» **TASK OBJECTIVE**
The entries below are to be copied exactly, with every picture left out.

#####

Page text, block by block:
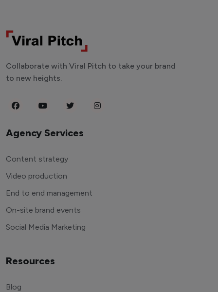
Collaborate with Viral Pitch to take your brand
to new heights.
Agency Services
Content strategy
Video production
End to end management
On-site brand events
Social Media Marketing
Resources
Blog
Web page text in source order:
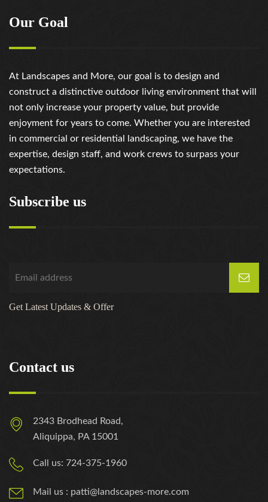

#####

» **RESPONSE BELOW**
Page text, block by block:
Collaborate with Viral Pitch to take your brand
to new heights.
Agency Services
Content strategy
Video production
End to end management
On-site brand events
Social Media Marketing
Resources
Blog
Web page text in source order:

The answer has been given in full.